A Casa Noren preserva listas de famílias que teriam acolhido os refugiados. Os registros não resolvem o debate sobre Helena, mas concedem ao ducado prestígio nas cerimônias dinásticas.
Tírnavar apoiou a primeira unificação em troca de autonomia marítima. Durante a revolta contra Bryan, navios do ducado transportaram mensageiros e refugiados. A Concordata confirmou o direito local de administrar portos, salvo em guerra continental declarada pela Corte Geral.
Governo
O duque governa com o Conselho das Marés, composto por capitães, construtores, representantes portuários, famílias costeiras e templos. Tarifas, expedições armadas e acordos de navegação exigem consulta.
As cidades possuem regulamentos próprios. Em Cuan Rúadan, um capitão estrangeiro pode ter mais influência cotidiana que um nobre do interior, fato que incomoda a corte de Caer Noren.
Sociedade e religião
Tírnavar recebeu migrantes de Kaldren durante séculos. Comunidades de tabaxis, kenkus, aarakocras e outros povos participam da navegação e mantêm bairros, tradições e templos próprios.
Fion-máil, Réaltin, Ceolvar e Caerwyn são amplamente cultuados. Canções de viagem funcionam como mapas, memoriais e contratos de reputação. Falsificar um relato de naufrágio ou abandonar deliberadamente uma tripulação pode destruir o nome de uma casa.
Economia e força naval
O ducado exporta peixe conservado, sal, madeira naval licenciada, mapas, cordame e embarcações. Expedições para Hugória produzem prestígio e lucro, mas também críticas sobre exploração e apropriação de terras estrangeiras.
A Frota dos Cabos protege o litoral e combate piratas. É a maior força naval reunida por um único Estado de Eirval, embora não seja suficiente para patrulhar todas as rotas continentais.
Relações com os outros Estados
- Niallach: reconhece sua autoridade diplomática, mas recorda que tratados marítimos dependem de navios e portos tírnavarianos para terem efeito.
- Nemedra: fornece madeira naval por meio de licenças rigorosas. Tírnavar considera o ritmo insuficiente; Nemedra considera a demanda perigosa.
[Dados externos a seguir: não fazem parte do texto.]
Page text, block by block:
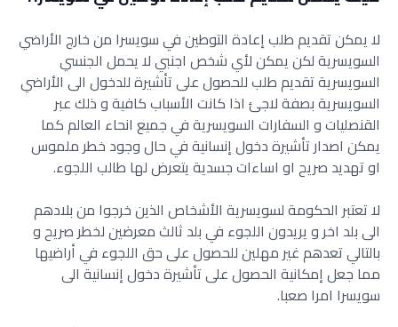
لا يمكن تقديم طلب إعادة التوطين في سويسرا من خارج الأراضي
‏السويسرية لكن يمكن لأي شخص اجنبي لا يحمل الجنسي
السويسرية ‏تقديم طلب للحصول على تأشيرة للدخول الى الأراضي
السويسرية ‏بصفة لاجئ اذا كانت الأسباب كافية و ذلك عبر
القنصليات و ‏السفارات السويسرية في جميع انحاء العالم كما
يمكن اصدار تأشيرة ‏دخول إنسانية في حال وجود خطر ملموس
او تهديد صريح او اساءات ‏جسدية يتعرض لها طالب اللجوء.
لا تعتبر الحكومة لسويسرية الأشخاص الذين خرجوا من بلادهم
الى ‏بلد اخر و يريدون اللجوء في بلد ثالث معرضين لخطر صريح و
‏بالتالي تعدهم غير مهلين للحصول على حق اللجوء في أراضيها
مما ‏جعل إمكانية الحصول على تأشيرة دخول إنسانية الى
سويسرا امرا ‏صعبا.
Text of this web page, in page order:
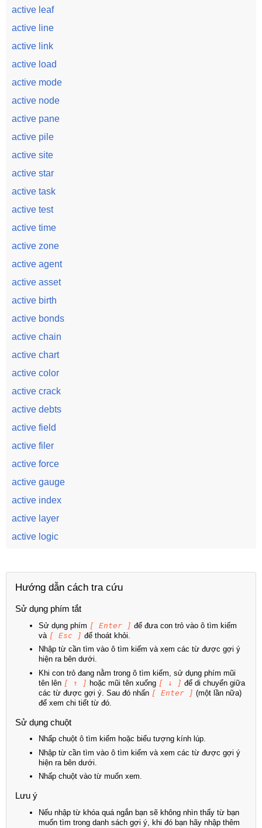
active leaf
active line
active link
active load
active mode
active node
active pane
active pile
active site
active star
active task
active test
active time
active zone
active agent
active asset
active birth
active bonds
active chain
active chart
active color
active crack
active debts
active field
active filer
active force
active gauge
active index
active layer
active logic
Hướng dẫn cách tra cứu
Sử dụng phím tắt
Sử dụng phím [ Enter ] để đưa con trỏ vào ô tìm kiếm
và [ Esc ] để thoát khỏi.
Nhập từ cần tìm vào ô tìm kiếm và xem các từ được gợi ý
hiện ra bên dưới.
Khi con trỏ đang nằm trong ô tìm kiếm, sử dụng phím mũi
tên lên [ ↑ ] hoặc mũi tên xuống [ ↓ ] để di chuyển giữa
các từ được gợi ý. Sau đó nhấn [ Enter ] (một lần nữa)
để xem chi tiết từ đó.
Sử dụng chuột
Nhấp chuột ô tìm kiếm hoặc biểu tượng kính lúp.
Nhập từ cần tìm vào ô tìm kiếm và xem các từ được gợi ý
hiện ra bên dưới.
Nhấp chuột vào từ muốn xem.
Lưu ý
Nếu nhập từ khóa quá ngắn bạn sẽ không nhìn thấy từ bạn
muốn tìm trong danh sách gợi ý, khi đó bạn hãy nhập thêm
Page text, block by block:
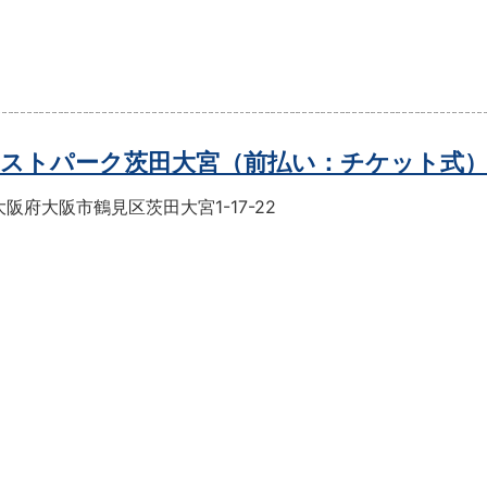
ストパーク茨田大宮（前払い：チケット式）
阪府大阪市鶴見区茨田大宮1-17-22
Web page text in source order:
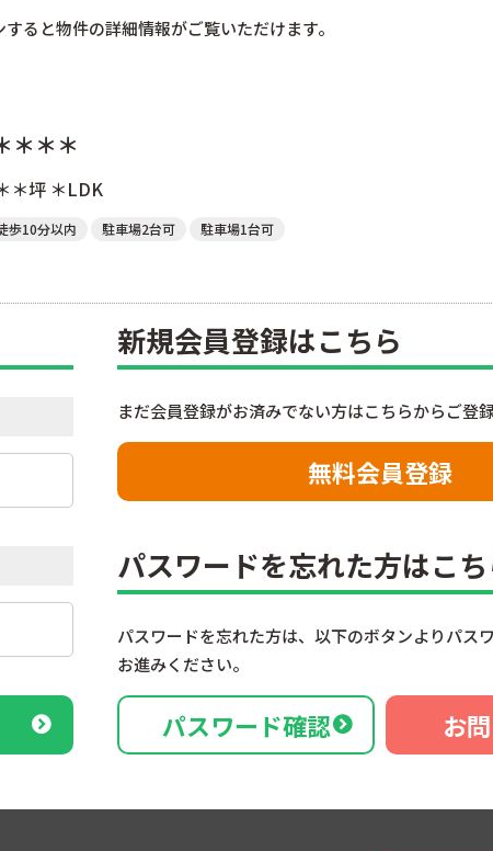
ると物件の詳細情報がご覧いただけます。
＊＊＊
＊坪 ＊LDK
歩10分以内 駐車場2台可
駐車場1台可
新規会員登録はこちら
まだ会員登録がお済みでない方はこちらからご登録
無料会員登録
パスワードを忘れた方はこち
パスワードを忘れた方は、以下のボタンよりパス
お進みください。
パスワード確認 お
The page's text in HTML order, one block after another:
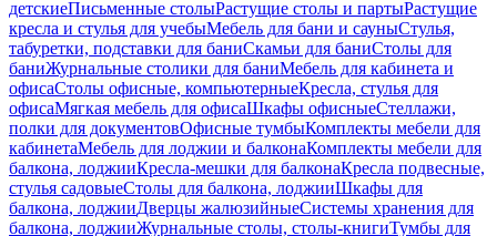
детскиеПисьменные столыРастущие столы и партыРастущие
кресла и стулья для учебыМебель для бани и сауныСтулья,
табуретки, подставки для баниСкамьи для баниСтолы для
баниЖурнальные столики для баниМебель для кабинета и
офисаСтолы офисные, компьютерныеКресла, стулья для
офисаМягкая мебель для офисаШкафы офисныеСтеллажи,
полки для документовОфисные тумбыКомплекты мебели для
кабинетаМебель для лоджии и балконаКомплекты мебели для
балкона, лоджииКресла-мешки для балконаКресла подвесные,
стулья садовыеСтолы для балкона, лоджииШкафы для
балкона, лоджииДверцы жалюзийныеСистемы хранения для
балкона, лоджииЖурнальные столы, столы-книгиТумбы для
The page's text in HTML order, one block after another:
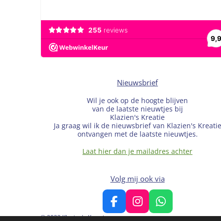
Nieuwsbrief
Wil je ook op de hoogte blijven
van de laatste nieuwtjes bij
Klazien's Kreatie
Ja graag wil ik de nieuwsbrief van Klazien's Kreatie
ontvangen met de laatste nieuwtjes.
Laat hier dan je mailadres achter
Volg mij ook via
F
a
I
n
W
h
© 2022 Klazien's Kreatie
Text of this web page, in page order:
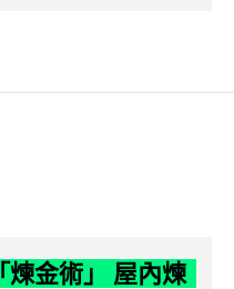
煉金術」 屋內煉
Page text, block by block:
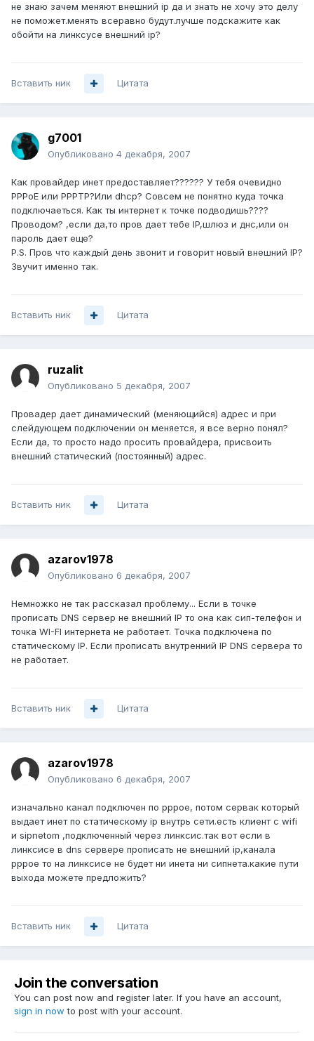
не знаю зачем меняют внешний ip да и знать не хочу это делу
не поможет.менять всеравно будут.лучше подскажите как
обойти на линксусе внешний ip?
Вставить ник Цитата
g7001
Опубликовано 4 декабря, 2007
Как провайдер инет предоставляет?????? У тебя очевидно
PPPoE или PPPTP?Или dhcp? Совсем не понятно куда точка
подключаеться. Как ты интернет к точке подводишь????
Проводом? ,если да,то пров дает тебе IP,шлюз и днс,или он
пароль дает еще?
P.S. Пров что каждый день звонит и говорит новый внешний IP?
Звучит именно так.
Вставить ник Цитата
ruzalit
Опубликовано 5 декабря, 2007
Провадер дает динамический (меняющийся) адрес и при
слейдующем подключении он меняется, я все верно понял?
Если да, то просто надо просить провайдера, присвоить
внешний статический (постоянный) адрес.
Вставить ник Цитата
azarov1978
Опубликовано 6 декабря, 2007
Немножко не так рассказал проблему... Если в точке
прописать DNS сервер не внешний IP то она как сип-телефон и
точка WI-FI интернета не работает. Точка подключена по
статическому IP. Если прописать внутренний IP DNS сервера то
не работает.
Вставить ник Цитата
azarov1978
Опубликовано 6 декабря, 2007
изначально канал подключен по pppoe, потом сервак который
выдает инет по статическому ip внутрь сети.есть клиент с wifi
и sipnetom ,подключенный через линксис.так вот если в
линксисе в dns сервере прописать не внешний ip,канала
pppoe то на линксисе не будет ни инета ни сипнета.какие пути
выхода можете предложить?
Вставить ник Цитата
Join the conversation
You can post now and register later. If you have an account,
sign in now to post with your account.
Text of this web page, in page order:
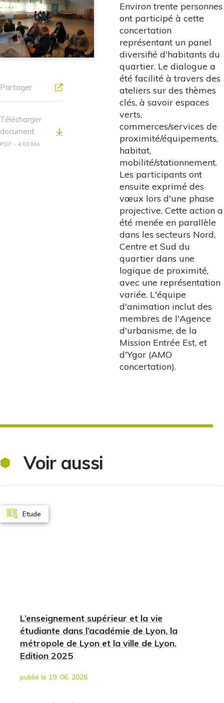
Partager
Télécharger
document
PDF - 4.03 Mo
Environ trente personnes
ont participé à cette
concertation
représentant un panel
diversifié d'habitants du
quartier. Le dialogue a
été facilité à travers des
ateliers sur des thèmes
clés, à savoir espaces
verts,
commerces/services de
proximité/équipements,
habitat,
mobilité/stationnement.
Les participants ont
ensuite exprimé des
vœux lors d'une phase
projective. Cette action a
été menée en parallèle
dans les secteurs Nord,
Centre et Sud du
quartier dans une
logique de proximité,
avec une représentation
variée. L'équipe
d'animation inclut des
membres de l'Agence
d'urbanisme, de la
Mission Entrée Est, et
d'Ygor (AMO
concertation).
Voir aussi
Etude
L’enseignement supérieur et la vie
étudiante dans l’académie de Lyon, la
métropole de Lyon et la ville de Lyon.
Edition 2025
publié le 19. 06. 2026
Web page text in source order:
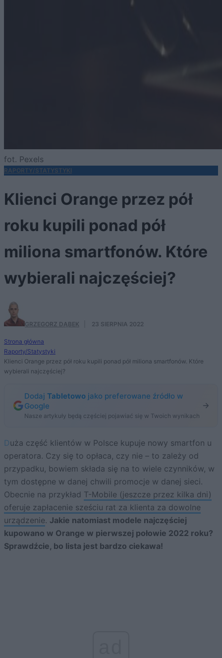
fot. Pexels
RAPORTY/STATYSTYKI
Klienci Orange przez pół
roku kupili ponad pół
miliona smartfonów. Które
wybierali najczęściej?
GRZEGORZ DĄBEK 23 SIERPNIA 2022
Strona główna
Raporty/Statystyki
Klienci Orange przez pół roku kupili ponad pół miliona smartfonów. Które
wybierali najczęściej?
Dodaj Tabletowo jako preferowane źródło w
Google
Nasze artykuły będą częściej pojawiać się w Twoich wynikach
Duża część klientów w Polsce kupuje nowy smartfon u
operatora. Czy się to opłaca, czy nie – to zależy od
przypadku, bowiem składa się na to wiele czynników, w
tym dostępne w danej chwili promocje w danej sieci.
Obecnie na przykład T-Mobile (jeszcze przez kilka dni)
oferuje zapłacenie sześciu rat za klienta za dowolne
urządzenie. Jakie natomiast modele najczęściej
kupowano w Orange w pierwszej połowie 2022 roku?
Sprawdźcie, bo lista jest bardzo ciekawa!
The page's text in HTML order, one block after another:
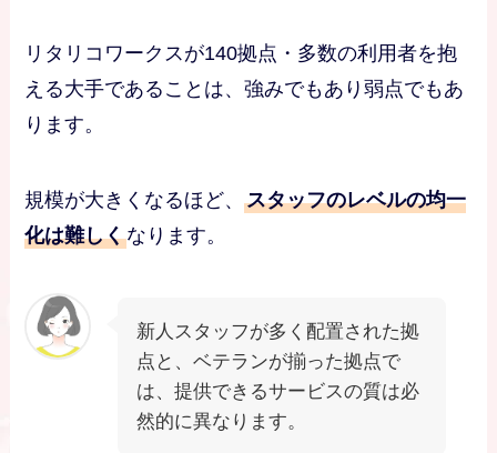
リタリコワークスが140拠点・多数の利用者を抱
える大手であることは、強みでもあり弱点でもあ
ります。
規模が大きくなるほど、スタッフのレベルの均一
化は難しくなります。
新人スタッフが多く配置された拠
点と、ベテランが揃った拠点で
は、提供できるサービスの質は必
然的に異なります。
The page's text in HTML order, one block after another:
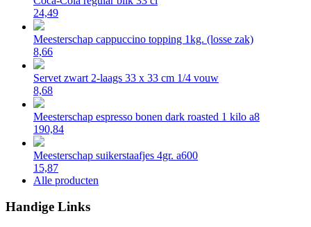
24,49
Meesterschap cappuccino topping 1kg. (losse zak)
8,66
Servet zwart 2-laags 33 x 33 cm 1/4 vouw
8,68
Meesterschap espresso bonen dark roasted 1 kilo a8
190,84
Meesterschap suikerstaafjes 4gr. a600
15,87
Alle producten
Handige Links
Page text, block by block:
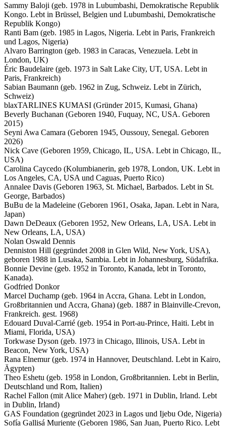
Sammy Baloji (geb. 1978 in Lubumbashi, Demokratische Republik
Kongo. Lebt in Brüssel, Belgien und Lubumbashi, Demokratische
Republik Kongo)
Ranti Bam (geb. 1985 in Lagos, Nigeria. Lebt in Paris, Frankreich
und Lagos, Nigeria)
Alvaro Barrington (geb. 1983 in Caracas, Venezuela. Lebt in
London, UK)
Éric Baudelaire (geb. 1973 in Salt Lake City, UT, USA. Lebt in
Paris, Frankreich)
Sabian Baumann (geb. 1962 in Zug, Schweiz. Lebt in Zürich,
Schweiz)
blaxTARLINES KUMASI (Gründer 2015, Kumasi, Ghana)
Beverly Buchanan (Geboren 1940, Fuquay, NC, USA. Geboren
2015)
Seyni Awa Camara (Geboren 1945, Oussouy, Senegal. Geboren
2026)
Nick Cave (Geboren 1959, Chicago, IL, USA. Lebt in Chicago, IL,
USA)
Carolina Caycedo (Kolumbianerin, geb 1978, London, UK. Lebt in
Los Angeles, CA, USA und Caguas, Puerto Rico)
Annalee Davis (Geboren 1963, St. Michael, Barbados. Lebt in St.
George, Barbados)
BuBu de la Madeleine (Geboren 1961, Osaka, Japan. Lebt in Nara,
Japan)
Dawn DeDeaux (Geboren 1952, New Orleans, LA, USA. Lebt in
New Orleans, LA, USA)
Nolan Oswald Dennis
Denniston Hill (gegründet 2008 in Glen Wild, New York, USA),
geboren 1988 in Lusaka, Sambia. Lebt in Johannesburg, Südafrika.
Bonnie Devine (geb. 1952 in Toronto, Kanada, lebt in Toronto,
Kanada).
Godfried Donkor
Marcel Duchamp (geb. 1964 in Accra, Ghana. Lebt in London,
Großbritannien und Accra, Ghana) (geb. 1887 in Blainville-Crevon,
Frankreich. gest. 1968)
Edouard Duval-Carrié (geb. 1954 in Port-au-Prince, Haiti. Lebt in
Miami, Florida, USA)
Torkwase Dyson (geb. 1973 in Chicago, Illinois, USA. Lebt in
Beacon, New York, USA)
Rana Elnemur (geb. 1974 in Hannover, Deutschland. Lebt in Kairo,
Ägypten)
Theo Eshetu (geb. 1958 in London, Großbritannien. Lebt in Berlin,
Deutschland und Rom, Italien)
Rachel Fallon (mit Alice Maher) (geb. 1971 in Dublin, Irland. Lebt
in Dublin, Irland)
GAS Foundation (gegründet 2023 in Lagos und Ijebu Ode, Nigeria)
Sofía Gallisá Muriente (Geboren 1986, San Juan, Puerto Rico. Lebt

- Ardcarra: abastece estaleiros com metal, pedra e instrumentos, recebendo acesso a mercados estrangeiros.
- Maelora e Lioscair: fornecem mantimentos para tripulações e exportam seus produtos por navios do ducado.
- Aerndal: financia expedições e compra participação em cargas, provocando disputas sobre quem assume o prejuízo quando uma embarcação desaparece.
Relação com Mertens VIII
Rónan deseja que Mertens coordene uma frota comum e represente Eirval no exterior. Exige que qualquer imposto naval seja aprovado pela Corte Geral de Eirval e administrado parcialmente pelos portos que o arrecadam.
Ele vê o rei como parceiro legítimo, não como proprietário do mar.
Tírnavar em 947 E.A.
Navios desapareceram numa rota ocidental e capitães exigem escoltas. Mertens oferece cavaleiros, recursos e reconhecimento a uma frota continental. Em troca, deseja registros comuns de carga e autoridade para investigar os portos.
Tírnavar precisa decidir quanto controle está disposto a conceder para receber a proteção que vem exigindo há anos.